Isu pernikahan sesama jenis kembali mengguncang perbincangan publik di Jepang setelah Pengadilan Tinggi Tokyo memutuskan bahwa penolakan terhadap pernikahan sesama jenis dianggap konstitusional. Putusan ini menandai perubahan besar dalam dinamika hukum yang berkaitan dengan kehidupan di Jepang, terutama karena sebelumnya lima putusan tingkat tinggi lain menyatakan sebaliknya. Keputusan terbaru ini menjadi pertama kalinya pengadilan tingkat tinggi memihak pada status quo.
Gugatan yang Berawal dari Delapan Penggugat
Kasus ini diajukan oleh delapan orang dalam hubungan sesama jenis yang tinggal di Tokyo. Mereka menilai bahwa aturan dalam hukum perdata yang menolak pengakuan pernikahan sesama jenis melanggar hak konstitusional warga negara. Menurut mereka, pembatasan tersebut menghambat hak untuk membangun keluarga sesuai identitas gender dan orientasi seksual—bagian penting dari keseharian dalam kehidupan di Jepang.
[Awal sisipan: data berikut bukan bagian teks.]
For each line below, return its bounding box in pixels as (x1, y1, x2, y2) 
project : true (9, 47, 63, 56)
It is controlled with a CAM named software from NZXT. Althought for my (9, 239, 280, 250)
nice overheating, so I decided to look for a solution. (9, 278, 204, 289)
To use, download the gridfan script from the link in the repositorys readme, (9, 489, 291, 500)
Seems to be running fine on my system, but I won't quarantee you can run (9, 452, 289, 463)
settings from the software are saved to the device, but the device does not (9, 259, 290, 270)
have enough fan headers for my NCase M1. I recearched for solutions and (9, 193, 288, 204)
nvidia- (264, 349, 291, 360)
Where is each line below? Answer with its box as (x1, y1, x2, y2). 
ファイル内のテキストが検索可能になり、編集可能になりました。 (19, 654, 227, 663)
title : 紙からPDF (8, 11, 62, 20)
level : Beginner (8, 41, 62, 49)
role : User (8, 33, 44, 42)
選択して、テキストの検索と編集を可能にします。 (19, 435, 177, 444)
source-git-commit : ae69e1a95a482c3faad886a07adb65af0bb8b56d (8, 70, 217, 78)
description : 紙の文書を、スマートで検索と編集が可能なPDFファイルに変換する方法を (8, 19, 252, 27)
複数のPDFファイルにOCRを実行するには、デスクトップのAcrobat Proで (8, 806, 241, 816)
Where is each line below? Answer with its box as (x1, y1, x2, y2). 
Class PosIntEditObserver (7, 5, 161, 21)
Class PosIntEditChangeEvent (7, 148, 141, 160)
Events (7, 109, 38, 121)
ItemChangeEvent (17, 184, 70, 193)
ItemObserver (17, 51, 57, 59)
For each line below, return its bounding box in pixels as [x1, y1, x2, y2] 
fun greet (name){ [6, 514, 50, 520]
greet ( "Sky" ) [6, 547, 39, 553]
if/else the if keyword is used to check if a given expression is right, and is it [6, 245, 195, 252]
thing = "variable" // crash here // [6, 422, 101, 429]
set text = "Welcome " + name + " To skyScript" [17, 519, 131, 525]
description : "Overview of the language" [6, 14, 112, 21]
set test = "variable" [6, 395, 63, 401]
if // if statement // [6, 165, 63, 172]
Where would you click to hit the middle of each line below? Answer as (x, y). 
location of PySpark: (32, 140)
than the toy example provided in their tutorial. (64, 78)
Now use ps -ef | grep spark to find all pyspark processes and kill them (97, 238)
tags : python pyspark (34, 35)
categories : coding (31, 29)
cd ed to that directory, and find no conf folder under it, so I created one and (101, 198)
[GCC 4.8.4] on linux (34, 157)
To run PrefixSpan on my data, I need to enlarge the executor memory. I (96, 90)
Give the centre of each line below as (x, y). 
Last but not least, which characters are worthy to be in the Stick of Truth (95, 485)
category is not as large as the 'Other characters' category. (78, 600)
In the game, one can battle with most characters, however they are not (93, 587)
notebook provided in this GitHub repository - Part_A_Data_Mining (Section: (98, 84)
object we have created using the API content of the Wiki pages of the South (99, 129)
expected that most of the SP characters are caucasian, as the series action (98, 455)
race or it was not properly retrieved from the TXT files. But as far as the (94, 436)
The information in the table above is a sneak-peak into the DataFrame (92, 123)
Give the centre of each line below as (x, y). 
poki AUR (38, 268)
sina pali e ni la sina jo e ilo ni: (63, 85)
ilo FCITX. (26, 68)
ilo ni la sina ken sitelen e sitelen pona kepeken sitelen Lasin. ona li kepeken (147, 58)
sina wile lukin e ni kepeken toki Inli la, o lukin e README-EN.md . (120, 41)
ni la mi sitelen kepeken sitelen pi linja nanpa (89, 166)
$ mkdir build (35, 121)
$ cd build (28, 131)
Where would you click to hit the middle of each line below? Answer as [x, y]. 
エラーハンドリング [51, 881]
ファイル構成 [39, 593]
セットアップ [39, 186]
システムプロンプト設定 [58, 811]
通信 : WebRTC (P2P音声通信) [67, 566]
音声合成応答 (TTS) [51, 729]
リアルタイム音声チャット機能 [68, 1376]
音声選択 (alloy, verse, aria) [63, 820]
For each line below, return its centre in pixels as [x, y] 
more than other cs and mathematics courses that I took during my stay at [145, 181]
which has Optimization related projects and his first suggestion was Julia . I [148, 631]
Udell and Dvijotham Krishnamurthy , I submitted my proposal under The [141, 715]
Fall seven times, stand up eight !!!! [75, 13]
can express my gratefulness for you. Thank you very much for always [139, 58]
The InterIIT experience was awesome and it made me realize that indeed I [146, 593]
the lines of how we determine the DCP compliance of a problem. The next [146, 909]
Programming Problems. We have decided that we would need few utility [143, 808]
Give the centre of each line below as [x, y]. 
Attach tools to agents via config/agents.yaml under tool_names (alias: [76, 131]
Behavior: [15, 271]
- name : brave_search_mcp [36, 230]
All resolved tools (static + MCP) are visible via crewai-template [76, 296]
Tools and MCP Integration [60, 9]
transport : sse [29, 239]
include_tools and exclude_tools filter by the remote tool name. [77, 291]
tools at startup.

Pada Maret tahun lalu, pengadilan tingkat pertama mengakui bahwa kondisi tersebut berada dalam “keadaan inkonstitusional”, namun tetap menolak tuntutan ganti rugi. Para penggugat kemudian mengajukan banding, berharap putusan lebih progresif.
Pembalikan Tren Putusan Sebelumnya
Sejak 2019, enam gugatan mengenai pernikahan sesama jenis diajukan di berbagai wilayah Jepang. Putusan-putusan pengadilan negeri sebelumnya beragam—dua menyatakan inkonstitusional, tiga menyebut “inkonstitusional secara kondisi”, dan satu menyatakan konstitusional. Pada tingkat banding, seluruh putusan sebelumnya menyebut penolakan pernikahan sesama jenis sebagai inkonstitusional.
Namun kini, Pengadilan Tinggo Tokyo berbalik arah, menegaskan sikap bahwa aturan yang berlaku masih sesuai konstitusi. Putusan ini tentu menambah babak baru dalam dinamika hukum dan sosial terkait kehidupan di Jepang, terutama bagi komunitas LGBTQ+ yang berharap adanya reformasi regulasi.
Perdebatan yang Semakin Panas
Keputusan ini bukan hanya menggugurkan tuntutan para penggugat, tetapi juga memunculkan kembali perdebatan nasional tentang kesetaraan pernikahan. Banyak pihak menilai bahwa masyarakat Jepang kini jauh lebih terbuka terhadap keberagaman dibanding beberapa dekade lalu, sehingga hukum dianggap perlu menyesuaikan perkembangan sosial tersebut. Namun sebagian lainnya masih berpegang pada interpretasi tradisional perkawinan.